◆ Assignment
Reproduce all of the entries below exactly, without images.

◆ Records from a dataset
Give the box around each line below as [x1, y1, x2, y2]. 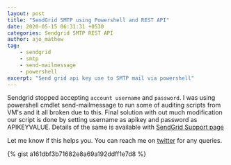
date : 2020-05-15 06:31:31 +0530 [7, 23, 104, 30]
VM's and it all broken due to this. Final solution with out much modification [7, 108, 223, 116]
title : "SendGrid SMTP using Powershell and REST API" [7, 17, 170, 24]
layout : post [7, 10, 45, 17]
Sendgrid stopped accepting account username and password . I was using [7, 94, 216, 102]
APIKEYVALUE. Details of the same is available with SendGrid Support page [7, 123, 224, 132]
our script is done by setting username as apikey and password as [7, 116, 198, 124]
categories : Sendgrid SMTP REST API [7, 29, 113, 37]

◆ Exercise solution
Give the box around each line below as [x1, y1, x2, y2]. 
date : 2020-05-15 06:31:31 +0530 [7, 23, 104, 30]
VM's and it all broken due to this. Final solution with out much modification [7, 108, 223, 116]
title : "SendGrid SMTP using Powershell and REST API" [7, 17, 170, 24]
layout : post [7, 10, 45, 17]
Sendgrid stopped accepting account username and password . I was using [7, 94, 216, 102]
APIKEYVALUE. Details of the same is available with SendGrid Support page [7, 123, 224, 132]
our script is done by setting username as apikey and password as [7, 116, 198, 124]
categories : Sendgrid SMTP REST API [7, 29, 113, 37]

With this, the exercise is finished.